According to Barron’s, “It’s the worst time to retire since just before the dot-com bubble burst.”

That’s a pretty serious assumption!  Since equity markets have contined to make new highs for years, doesn’t that sound like an excellent time to retire? So, what’s the deal with Barron’s statement? Well – Barron is referring to the the sequence of returns and is assuming that a BEAR market (a decline of 20% or more) is expected to start soon.

If the bear market does come as expected, how should that change my course for retirement? Should I delay? Or, should I trust that the market is going to correct itself over time?

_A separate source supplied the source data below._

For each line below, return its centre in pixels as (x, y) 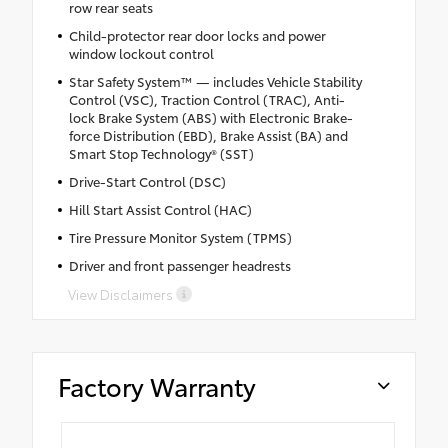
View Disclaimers (120, 294)
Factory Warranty (157, 386)
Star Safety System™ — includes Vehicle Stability (215, 81)
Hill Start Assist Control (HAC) (160, 209)
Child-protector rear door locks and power (197, 35)
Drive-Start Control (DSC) (147, 181)
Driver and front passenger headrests (179, 265)
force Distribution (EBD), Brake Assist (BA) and (208, 135)
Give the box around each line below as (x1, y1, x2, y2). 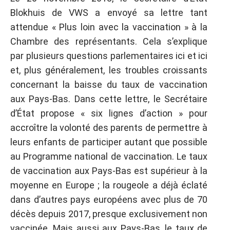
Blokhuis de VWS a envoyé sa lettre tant (10, 7, 207, 18)
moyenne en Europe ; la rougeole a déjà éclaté (10, 180, 207, 190)
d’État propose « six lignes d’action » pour (10, 108, 207, 119)
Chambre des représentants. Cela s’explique (10, 36, 207, 47)
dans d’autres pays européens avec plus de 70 (10, 194, 207, 205)
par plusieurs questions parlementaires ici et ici (10, 50, 207, 61)
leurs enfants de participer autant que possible (10, 137, 207, 147)
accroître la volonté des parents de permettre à (10, 122, 207, 133)
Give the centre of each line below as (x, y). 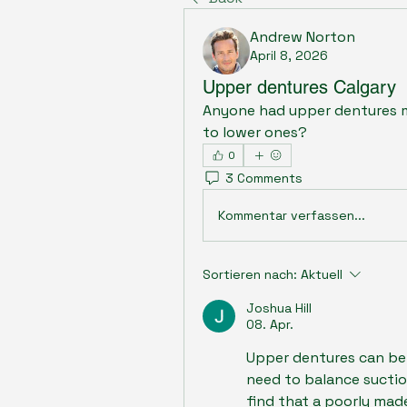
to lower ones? (255, 132)
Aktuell (322, 274)
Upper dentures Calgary (299, 87)
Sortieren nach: (250, 274)
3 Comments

Goodwin Investment Advisory is the eternal optimist in the midst of a world of naysayers. The market has always come back and we believe it always will! We can’t predict the future, but we can make wise decisions based on the history of the market and tracking patterns as we move toward the future. Based on macro US economic indicators our economy is healthy! If the only reason people are predicting a BEAR market is because they believe it is overdue, that is not great academic reasoning. Especially since we almost hit a bear market twice and have had 8 corrections since 2009 of 10% or more (averaging 77 days) and 13 corrections of 5% of more (averaging 61 days). Thirteen 5% or more corrections of two months each means we’ve had a declining stock market for over two years time. This has not been a straight uphill climb, not even close. The good news and the bad news is that they have been relatively short. Good news because the pain doesn’t last long, bad news because they don’t last long enough for us to remember them!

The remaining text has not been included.